Chamava-se Álvaro e ainda hoje lembro de sua expressão. Era um idealista. Nunca mais o vi,
mas ainda assim tenho convicção de que não mudou.
Confesso que não sei se as aulas de anatomia ainda são conduzidas com cadáveres, mas sei
que a produção de Xantipas não estancou, o que envergonha uma nação como a nossa. Entra
ano e sai ano continuamos a discutir nossas mazelas. O processo eleitoral recente mostrou uma
vez mais que estamos órfãos de ideias novas. O debate em capitais como São Paulo, por
exemplo, cidade em que resido algumas semanas por ano, foi de uma indigência lapidar.

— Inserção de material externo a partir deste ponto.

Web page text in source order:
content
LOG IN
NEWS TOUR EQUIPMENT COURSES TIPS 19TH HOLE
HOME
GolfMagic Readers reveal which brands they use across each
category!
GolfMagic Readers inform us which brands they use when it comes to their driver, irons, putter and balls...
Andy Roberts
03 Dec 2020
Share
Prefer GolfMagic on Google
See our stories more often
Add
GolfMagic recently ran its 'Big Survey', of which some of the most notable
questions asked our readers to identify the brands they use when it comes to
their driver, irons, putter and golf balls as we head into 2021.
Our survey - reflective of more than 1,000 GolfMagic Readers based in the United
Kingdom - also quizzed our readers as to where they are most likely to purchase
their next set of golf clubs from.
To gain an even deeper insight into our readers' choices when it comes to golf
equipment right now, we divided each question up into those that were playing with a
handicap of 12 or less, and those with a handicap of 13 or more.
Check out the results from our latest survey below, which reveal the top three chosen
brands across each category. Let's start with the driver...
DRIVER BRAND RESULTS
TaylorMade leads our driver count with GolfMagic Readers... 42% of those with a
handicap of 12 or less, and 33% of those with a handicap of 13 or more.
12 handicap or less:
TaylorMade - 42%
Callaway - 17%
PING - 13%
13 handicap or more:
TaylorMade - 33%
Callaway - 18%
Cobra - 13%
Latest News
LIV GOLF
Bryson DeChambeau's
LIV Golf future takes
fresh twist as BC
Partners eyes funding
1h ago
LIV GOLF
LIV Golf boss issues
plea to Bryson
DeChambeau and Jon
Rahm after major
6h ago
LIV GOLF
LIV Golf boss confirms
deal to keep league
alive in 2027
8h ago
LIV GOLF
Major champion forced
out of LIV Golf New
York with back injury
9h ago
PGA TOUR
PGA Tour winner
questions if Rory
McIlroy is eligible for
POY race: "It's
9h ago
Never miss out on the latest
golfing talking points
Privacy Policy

Perdemos muito tempo discutindo violência. Porque a impunidade é grande, a desigualdade é
imensa e irmãos não se reconhecem como irmãos. Enquanto isto, cresce vertiginosamente o
negócio da segurança. Na área pública, promessas de videomonitoramento. Milhares de
câmeras instaladas pelo país provavelmente não coibirão a violência, apenas permitirão assistir
toda a sorte de crimes. Não é vendo de maneira remota que resolveremos o problema. Penso
que o monitoramento não passa de um placebo imediatista, e representa um risco fascista de
perdermos nossa privacidade de andar apenas sob o olhar de Deus.
Dissipamos tempo e recursos prometendo verbas para a saúde. Enquanto isto pouco fazemos
pela saúde e tratamos doenças porque miséria e desinformação geram grandes estragos. Por
que não muda o quadro? Ora, porque a mercantilização da saúde gera grandes lucros, como a
gripe espanhola em 1918 – data vênia pelo mau gosto do exemplo,- deve ter gerado inaudita
receita para o serviço funerário. Há que compreender a anatomia de nossos dramas sociais.

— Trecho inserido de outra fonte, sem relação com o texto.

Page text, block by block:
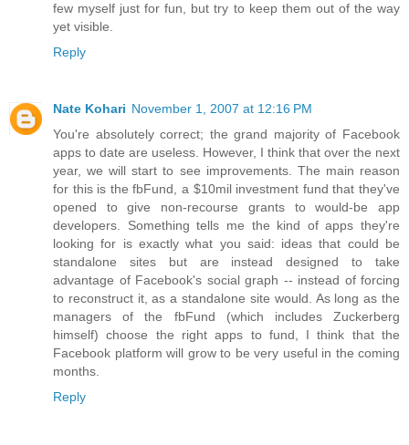
few myself just for fun, but try to keep them out of the way
yet visible.
Reply
Nate Kohari November 1, 2007 at 12:16 PM
You're absolutely correct; the grand majority of Facebook
apps to date are useless. However, I think that over the next
year, we will start to see improvements. The main reason
for this is the fbFund, a $10mil investment fund that they've
opened to give non-recourse grants to would-be app
developers. Something tells me the kind of apps they're
looking for is exactly what you said: ideas that could be
standalone sites but are instead designed to take
advantage of Facebook's social graph -- instead of forcing
to reconstruct it, as a standalone site would. As long as the
managers of the fbFund (which includes Zuckerberg
himself) choose the right apps to fund, I think that the
Facebook platform will grow to be very useful in the coming
months.
Reply
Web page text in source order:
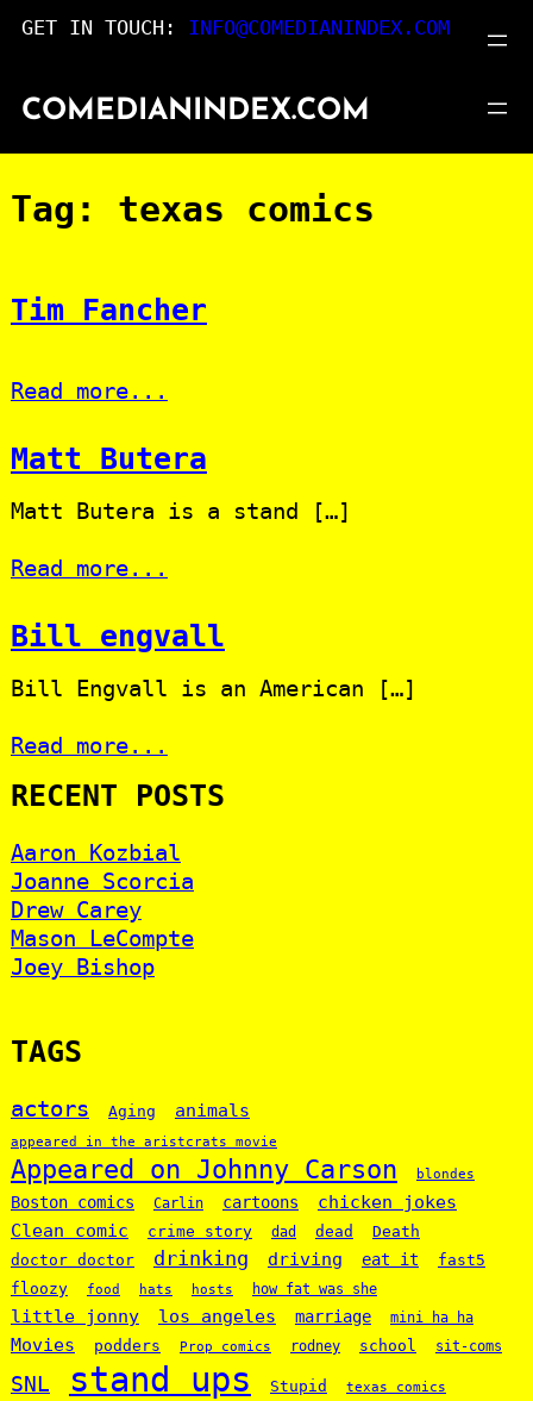
to
GET IN TOUCH: INFO@COMEDIANINDEX.COM
COMEDIANINDEX.COM
Tag: texas comics
Tim Fancher
Read more...
Matt Butera
Matt Butera is a stand […]
Read more...
Bill engvall
Bill Engvall is an American […]
Read more...
RECENT POSTS
Aaron Kozbial
Joanne Scorcia
Drew Carey
Mason LeCompte
Joey Bishop
TAGS
actors Aging animals
appeared in the aristcrats movie
Appeared on Johnny Carson blondes
Boston comics Carlin cartoons
chicken jokes
Clean comic
crime story dad dead Death
doctor doctor drinking driving eat it fast5
floozy food hats hosts how fat was she
little jonny los angeles marriage mini ha ha
Movies podders Prop comics rodney school sit-coms
SNL stand ups Stupid texas comics
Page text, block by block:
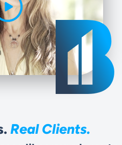
Real Clients.
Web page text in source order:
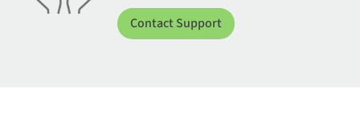
Contact Support

Creio que antes mesmo da educação massiva de nossa gente – e até mesmo para viabilizá-la,-
precisamos de idealistas, esta classe de abnegados que se move por recompensas mais
elevadas, destas que não podem ser colocadas em cofres. Falar em valores como estes é quase
uma heresia em meio à gananciosa modernidade, ao mais desalmado pragmatismo. Paciência.
Idealistas podem até cansar da vacuidade dos homens e é muito provável que esta seja a regra.
Mas aqueles que são movidos por ideais não abjuram de princípios. Uma força estranha os
impede de desistir. Os homens cansam de seus cansaços, aprendem mesmo a morrer com suas
canseiras, culminando em esquecimento o que um dia foi movimento, fazendo dor o que foi
alegria, fazendo paz onde reinaram inquietudes e tribulações. Mas a força do ideal, ainda que
traduzida apenas no brilho do olhar do idealista envelhecido, não morre.